**TASK BRIEF**
Repeat the entries exactly as they stand.

**DATA PROVIDED**

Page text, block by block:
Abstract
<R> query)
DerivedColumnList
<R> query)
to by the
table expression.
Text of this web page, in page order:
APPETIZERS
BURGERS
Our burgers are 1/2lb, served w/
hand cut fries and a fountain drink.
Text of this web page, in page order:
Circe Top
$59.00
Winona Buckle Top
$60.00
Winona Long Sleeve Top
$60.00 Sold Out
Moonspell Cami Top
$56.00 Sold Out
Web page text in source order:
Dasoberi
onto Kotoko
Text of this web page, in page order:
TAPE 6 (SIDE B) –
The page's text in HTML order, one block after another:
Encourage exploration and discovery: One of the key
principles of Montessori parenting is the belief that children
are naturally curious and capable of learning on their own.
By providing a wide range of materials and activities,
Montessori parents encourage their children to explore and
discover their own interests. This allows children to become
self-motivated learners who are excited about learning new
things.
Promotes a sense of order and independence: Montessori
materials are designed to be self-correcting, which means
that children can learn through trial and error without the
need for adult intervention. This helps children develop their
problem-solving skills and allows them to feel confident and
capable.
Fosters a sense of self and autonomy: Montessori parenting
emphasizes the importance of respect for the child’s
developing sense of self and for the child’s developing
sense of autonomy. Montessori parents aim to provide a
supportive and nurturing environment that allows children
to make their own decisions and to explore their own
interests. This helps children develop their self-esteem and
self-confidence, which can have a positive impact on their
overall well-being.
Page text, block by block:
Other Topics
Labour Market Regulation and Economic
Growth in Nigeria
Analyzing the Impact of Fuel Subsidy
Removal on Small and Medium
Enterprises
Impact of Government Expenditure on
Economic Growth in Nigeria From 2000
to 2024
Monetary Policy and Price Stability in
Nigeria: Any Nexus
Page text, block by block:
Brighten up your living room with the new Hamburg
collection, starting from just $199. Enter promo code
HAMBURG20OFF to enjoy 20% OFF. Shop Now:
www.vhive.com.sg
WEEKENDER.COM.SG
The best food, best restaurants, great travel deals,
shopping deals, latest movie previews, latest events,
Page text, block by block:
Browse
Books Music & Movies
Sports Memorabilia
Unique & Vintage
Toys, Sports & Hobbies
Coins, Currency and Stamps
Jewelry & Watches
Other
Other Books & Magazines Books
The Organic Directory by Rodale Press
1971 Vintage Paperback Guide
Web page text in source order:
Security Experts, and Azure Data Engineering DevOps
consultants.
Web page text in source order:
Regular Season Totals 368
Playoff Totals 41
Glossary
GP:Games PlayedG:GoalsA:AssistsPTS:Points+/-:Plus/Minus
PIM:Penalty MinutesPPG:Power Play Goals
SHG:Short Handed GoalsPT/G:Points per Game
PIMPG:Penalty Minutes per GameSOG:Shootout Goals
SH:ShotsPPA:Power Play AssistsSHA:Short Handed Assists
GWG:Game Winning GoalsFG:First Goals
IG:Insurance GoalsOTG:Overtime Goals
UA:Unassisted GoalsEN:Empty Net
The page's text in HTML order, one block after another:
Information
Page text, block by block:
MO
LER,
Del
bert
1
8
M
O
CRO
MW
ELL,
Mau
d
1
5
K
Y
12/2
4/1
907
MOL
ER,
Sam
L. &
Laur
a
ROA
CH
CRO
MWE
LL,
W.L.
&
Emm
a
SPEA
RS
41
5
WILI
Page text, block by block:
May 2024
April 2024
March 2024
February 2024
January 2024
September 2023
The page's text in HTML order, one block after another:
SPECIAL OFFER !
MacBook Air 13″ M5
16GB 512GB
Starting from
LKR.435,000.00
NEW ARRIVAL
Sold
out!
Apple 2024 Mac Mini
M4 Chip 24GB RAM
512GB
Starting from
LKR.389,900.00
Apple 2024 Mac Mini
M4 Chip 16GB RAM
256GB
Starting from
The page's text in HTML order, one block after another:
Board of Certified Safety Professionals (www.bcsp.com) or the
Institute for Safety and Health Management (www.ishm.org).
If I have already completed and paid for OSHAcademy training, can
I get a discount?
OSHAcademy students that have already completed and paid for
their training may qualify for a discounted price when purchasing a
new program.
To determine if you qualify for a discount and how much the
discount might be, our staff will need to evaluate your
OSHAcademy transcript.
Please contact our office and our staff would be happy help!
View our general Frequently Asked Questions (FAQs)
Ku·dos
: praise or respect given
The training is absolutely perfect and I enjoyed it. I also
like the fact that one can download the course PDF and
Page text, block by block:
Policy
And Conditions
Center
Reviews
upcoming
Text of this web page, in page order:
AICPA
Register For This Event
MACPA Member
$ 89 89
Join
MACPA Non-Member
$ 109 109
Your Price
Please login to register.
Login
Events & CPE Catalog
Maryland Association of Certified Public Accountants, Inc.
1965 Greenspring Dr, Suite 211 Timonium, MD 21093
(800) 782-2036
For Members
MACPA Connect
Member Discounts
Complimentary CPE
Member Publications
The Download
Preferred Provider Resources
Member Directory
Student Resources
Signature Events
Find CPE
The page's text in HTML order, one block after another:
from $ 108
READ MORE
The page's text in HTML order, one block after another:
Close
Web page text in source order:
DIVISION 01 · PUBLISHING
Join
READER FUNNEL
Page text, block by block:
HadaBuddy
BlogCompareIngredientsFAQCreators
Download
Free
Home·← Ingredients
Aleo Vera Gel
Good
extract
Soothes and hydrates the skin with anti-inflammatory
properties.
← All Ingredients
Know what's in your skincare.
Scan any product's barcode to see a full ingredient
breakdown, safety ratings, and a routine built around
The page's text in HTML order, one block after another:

**OUTPUT OF THE EXERCISE**
Page text, block by block:
Abstract
<R> query)
DerivedColumnList
<R> query)
to by the
table expression.
Text of this web page, in page order:
APPETIZERS
BURGERS
Our burgers are 1/2lb, served w/
hand cut fries and a fountain drink.
Text of this web page, in page order:
Circe Top
$59.00
Winona Buckle Top
$60.00
Winona Long Sleeve Top
$60.00 Sold Out
Moonspell Cami Top
$56.00 Sold Out
Web page text in source order:
Dasoberi
onto Kotoko
Text of this web page, in page order:
TAPE 6 (SIDE B) –
The page's text in HTML order, one block after another:
Encourage exploration and discovery: One of the key
principles of Montessori parenting is the belief that children
are naturally curious and capable of learning on their own.
By providing a wide range of materials and activities,
Montessori parents encourage their children to explore and
discover their own interests. This allows children to become
self-motivated learners who are excited about learning new
things.
Promotes a sense of order and independence: Montessori
materials are designed to be self-correcting, which means
that children can learn through trial and error without the
need for adult intervention. This helps children develop their
problem-solving skills and allows them to feel confident and
capable.
Fosters a sense of self and autonomy: Montessori parenting
emphasizes the importance of respect for the child’s
developing sense of self and for the child’s developing
sense of autonomy. Montessori parents aim to provide a
supportive and nurturing environment that allows children
to make their own decisions and to explore their own
interests. This helps children develop their self-esteem and
self-confidence, which can have a positive impact on their
overall well-being.
Page text, block by block:
Other Topics
Labour Market Regulation and Economic
Growth in Nigeria
Analyzing the Impact of Fuel Subsidy
Removal on Small and Medium
Enterprises
Impact of Government Expenditure on
Economic Growth in Nigeria From 2000
to 2024
Monetary Policy and Price Stability in
Nigeria: Any Nexus
Page text, block by block:
Brighten up your living room with the new Hamburg
collection, starting from just $199. Enter promo code
HAMBURG20OFF to enjoy 20% OFF. Shop Now:
www.vhive.com.sg
WEEKENDER.COM.SG
The best food, best restaurants, great travel deals,
shopping deals, latest movie previews, latest events,
Page text, block by block:
Browse
Books Music & Movies
Sports Memorabilia
Unique & Vintage
Toys, Sports & Hobbies
Coins, Currency and Stamps
Jewelry & Watches
Other
Other Books & Magazines Books
The Organic Directory by Rodale Press
1971 Vintage Paperback Guide
Web page text in source order:
Security Experts, and Azure Data Engineering DevOps
consultants.
Web page text in source order:
Regular Season Totals 368
Playoff Totals 41
Glossary
GP:Games PlayedG:GoalsA:AssistsPTS:Points+/-:Plus/Minus
PIM:Penalty MinutesPPG:Power Play Goals
SHG:Short Handed GoalsPT/G:Points per Game
PIMPG:Penalty Minutes per GameSOG:Shootout Goals
SH:ShotsPPA:Power Play AssistsSHA:Short Handed Assists
GWG:Game Winning GoalsFG:First Goals
IG:Insurance GoalsOTG:Overtime Goals
UA:Unassisted GoalsEN:Empty Net
The page's text in HTML order, one block after another:
Information
Page text, block by block:
MO
LER,
Del
bert
1
8
M
O
CRO
MW
ELL,
Mau
d
1
5
K
Y
12/2
4/1
907
MOL
ER,
Sam
L. &
Laur
a
ROA
CH
CRO
MWE
LL,
W.L.
&
Emm
a
SPEA
RS
41
5
WILI
Page text, block by block:
May 2024
April 2024
March 2024
February 2024
January 2024
September 2023
The page's text in HTML order, one block after another:
SPECIAL OFFER !
MacBook Air 13″ M5
16GB 512GB
Starting from
LKR.435,000.00
NEW ARRIVAL
Sold
out!
Apple 2024 Mac Mini
M4 Chip 24GB RAM
512GB
Starting from
LKR.389,900.00
Apple 2024 Mac Mini
M4 Chip 16GB RAM
256GB
Starting from
The page's text in HTML order, one block after another:
Board of Certified Safety Professionals (www.bcsp.com) or the
Institute for Safety and Health Management (www.ishm.org).
If I have already completed and paid for OSHAcademy training, can
I get a discount?
OSHAcademy students that have already completed and paid for
their training may qualify for a discounted price when purchasing a
new program.
To determine if you qualify for a discount and how much the
discount might be, our staff will need to evaluate your
OSHAcademy transcript.
Please contact our office and our staff would be happy help!
View our general Frequently Asked Questions (FAQs)
Ku·dos
: praise or respect given
The training is absolutely perfect and I enjoyed it. I also
like the fact that one can download the course PDF and
Page text, block by block:
Policy
And Conditions
Center
Reviews
upcoming
Text of this web page, in page order:
AICPA
Register For This Event
MACPA Member
$ 89 89
Join
MACPA Non-Member
$ 109 109
Your Price
Please login to register.
Login
Events & CPE Catalog
Maryland Association of Certified Public Accountants, Inc.
1965 Greenspring Dr, Suite 211 Timonium, MD 21093
(800) 782-2036
For Members
MACPA Connect
Member Discounts
Complimentary CPE
Member Publications
The Download
Preferred Provider Resources
Member Directory
Student Resources
Signature Events
Find CPE
The page's text in HTML order, one block after another:
from $ 108
READ MORE
The page's text in HTML order, one block after another:
Close
Web page text in source order:
DIVISION 01 · PUBLISHING
Join
READER FUNNEL
Page text, block by block:
HadaBuddy
BlogCompareIngredientsFAQCreators
Download
Free
Home·← Ingredients
Aleo Vera Gel
Good
extract
Soothes and hydrates the skin with anti-inflammatory
properties.
← All Ingredients
Know what's in your skincare.
Scan any product's barcode to see a full ingredient
breakdown, safety ratings, and a routine built around
The page's text in HTML order, one block after another:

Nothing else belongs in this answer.